Reste la question du taux applicable : pour « rénover une maison ancienne à Saint-Corneille », un ménage très modeste mobilise jusqu'à 32 000 €, un ménage modeste 24 000 €, un ménage intermédiaire 18 000 € et un ménage aux revenus supérieurs 4 000 € sur l'assiette de 40 000 € HT. À deux classes gagnées, l'assiette redescend à 30 000 € HT et les montants suivent dans la même proportion.
Sur ce territoire, l'ancienneté du parc conditionne la part de logements relevant de ces précautions constructives. On relève 563 résidences principales recensées, 84 % de propriétaires occupants, 98 % de maisons individuelles, en zone climatique H2b. Ces valeurs ne décident d'aucun projet à elles seules, mais elles fixent l'ordre de grandeur dans lequel un chiffrage à Saint-Corneille est crédible.
En cas de contrôle sur site à Saint-Corneille : la mention de une perméance compatible avec un mur capillaire (µ faible) sur le devis, la qualification RGE de un artisan formé aux enduits chaux-chanvre, et le relevé d'humidité des maçonneries avant fermeture. Un dossier complet sécurise jusqu'à 32 000 € d'aide ; un dossier incomplet suspend le versement jusqu'à régularisation.
Le climat entre dans le calcul réglementaire : la zone H2b applicable à Saint-Corneille correspond à une base de 225 kWh/m²/an. Plus cette base est élevée, plus la rénovation d'un bâti antérieur à 1948 rentabilise vite son surcoût, à performance identique.
Amortissement à Saint-Corneille : le poste de 25 740 € s'étale sur une vingtaine d'années d'usage, soit 1 287 € par an.
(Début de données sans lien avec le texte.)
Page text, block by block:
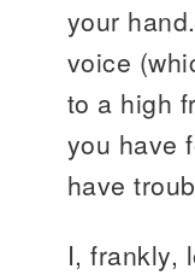
your
voice
to a high
you have
have
I, frankly,
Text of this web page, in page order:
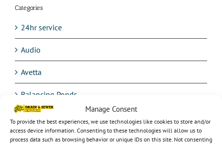
Manage Consent
To provide the best experiences, we use technologies like cookies to store and/or
access device information. Consenting to these technologies will allow us to
process data such as browsing behavior or unique IDs on this site. Not consenting
Categories
24hr service
Audio
Avetta
Balancing Ponds
Burst Water Mains
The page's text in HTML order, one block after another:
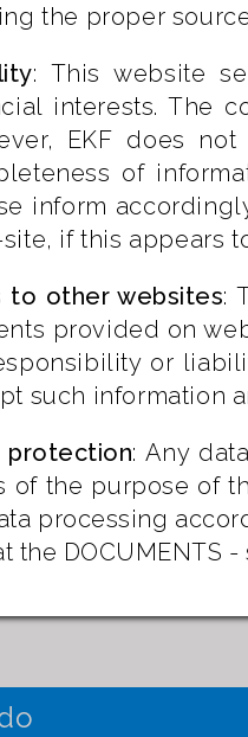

Encore faut-il que une perméance compatible avec un mur capillaire (µ faible) reste vérifié après travaux, faute de quoi la performance se dégrade avant la fin de l'amortissement.
L'écart entre profils est considérable à Saint-Corneille : 32 000 € pour un ménage très modeste contre 4 000 € pour un ménage aux revenus supérieurs, sur la même assiette de 40 000 € HT. Pour la rénovation d'un bâti antérieur à 1948, le montage financier n'a donc rien de commun d'un foyer à l'autre.
Ne signez rien avant l'accord : sur la rénovation d'un bâti antérieur à 1948 à Saint-Corneille, l'antériorité du dossier est une condition d'éligibilité, pas une formalité. L'enjeu se chiffre à 32 000 € pour un profil très modeste et 18 000 € pour un profil intermédiaire.
Ce que ce poste consomme d'assiette : 64 % du plafond applicable à Saint-Corneille pour le bâti ancien. Traduit en aide effective, cela donne 20 592 € pris en charge au taux de 80 % (profil bleu) et 11 583 € au taux de 45 % (profil violet), le solde restant à financer.
La part de propriétaires occupants — 84 % à Saint-Corneille — dessine le volume de projets réellement engageables à court terme sur la rénovation d'un bâti antérieur à 1948, soit environ 473 logements. Le reste du parc suppose un montage locatif, avec ses propres conditions d'éligibilité.